=== Records provided ===

..............................

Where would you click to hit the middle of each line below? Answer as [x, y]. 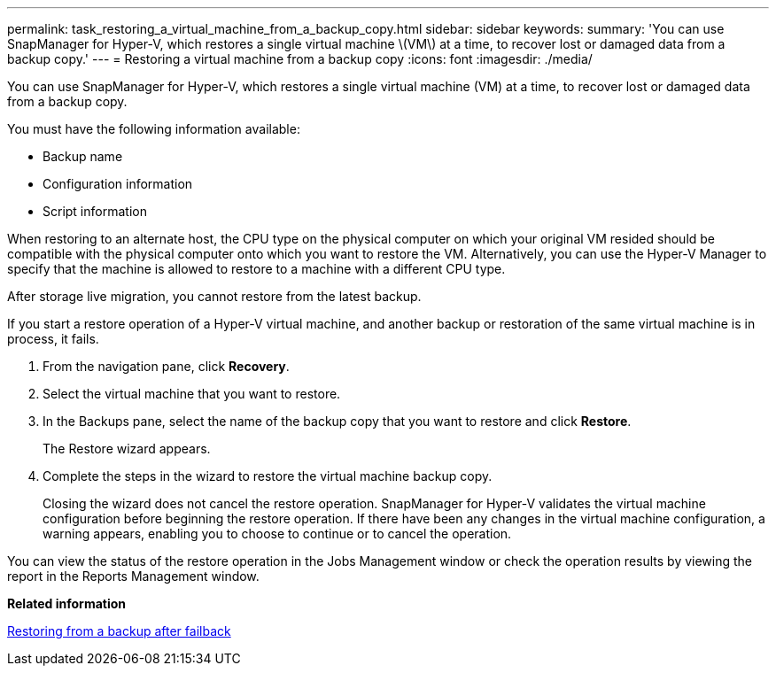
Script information [95, 211]
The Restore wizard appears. [127, 449]
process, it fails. [53, 339]
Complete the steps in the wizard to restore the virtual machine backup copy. [268, 476]
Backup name [83, 156]
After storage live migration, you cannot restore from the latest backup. [214, 296]
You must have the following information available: [154, 129]
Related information [67, 603]

..............................

Copy everything in the records above except the pictures, exactly as written.

Where would you click to hit the middle of each line below? Answer as [x, y]. 
Script information [95, 211]
The Restore wizard appears. [127, 449]
process, it fails. [53, 339]
Complete the steps in the wizard to restore the virtual machine backup copy. [268, 476]
Backup name [83, 156]
After storage live migration, you cannot restore from the latest backup. [214, 296]
You must have the following information available: [154, 129]
Related information [67, 603]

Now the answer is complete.